### REQUIRED ACTION:
Print the entries that appear below, exactly as written and without their pictures.

[Items listed in a dataset]
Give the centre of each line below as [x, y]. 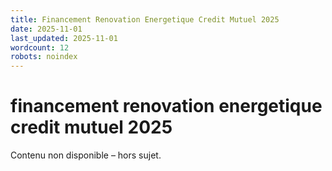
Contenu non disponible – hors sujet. [86, 155]
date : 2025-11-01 [46, 29]
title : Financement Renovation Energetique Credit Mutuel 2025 [145, 19]
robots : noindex [44, 57]
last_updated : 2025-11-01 [64, 38]
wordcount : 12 [40, 47]
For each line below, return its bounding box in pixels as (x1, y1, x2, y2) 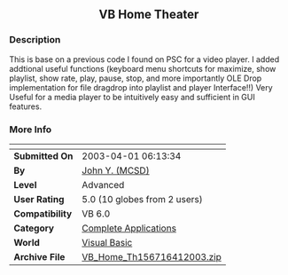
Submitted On (13, 150, 74, 162)
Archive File (13, 250, 66, 263)
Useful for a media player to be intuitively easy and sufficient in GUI (9, 91, 255, 102)
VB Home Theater (98, 7, 199, 22)
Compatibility (13, 208, 73, 220)
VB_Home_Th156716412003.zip (82, 250, 222, 263)
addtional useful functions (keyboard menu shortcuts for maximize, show (9, 63, 276, 74)
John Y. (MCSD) (82, 164, 150, 177)
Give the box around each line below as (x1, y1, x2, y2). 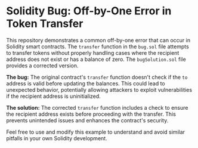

### RESULT FOR THIS TASK:
Give the centre of each line below as [x, y]. 
Contenu non disponible – hors sujet. [86, 155]
date : 2025-11-01 [46, 29]
title : Financement Renovation Energetique Credit Mutuel 2025 [145, 19]
robots : noindex [44, 57]
last_updated : 2025-11-01 [64, 38]
wordcount : 12 [40, 47]
For each line below, return its bounding box in pixels as (x1, y1, x2, y2) 
Submitted On (13, 150, 74, 162)
Archive File (13, 250, 66, 263)
Useful for a media player to be intuitively easy and sufficient in GUI (9, 91, 255, 102)
VB Home Theater (98, 7, 199, 22)
Compatibility (13, 208, 73, 220)
VB_Home_Th156716412003.zip (82, 250, 222, 263)
addtional useful functions (keyboard menu shortcuts for maximize, show (9, 63, 276, 74)
John Y. (MCSD) (82, 164, 150, 177)
Give the box around each line below as (x1, y1, x2, y2). 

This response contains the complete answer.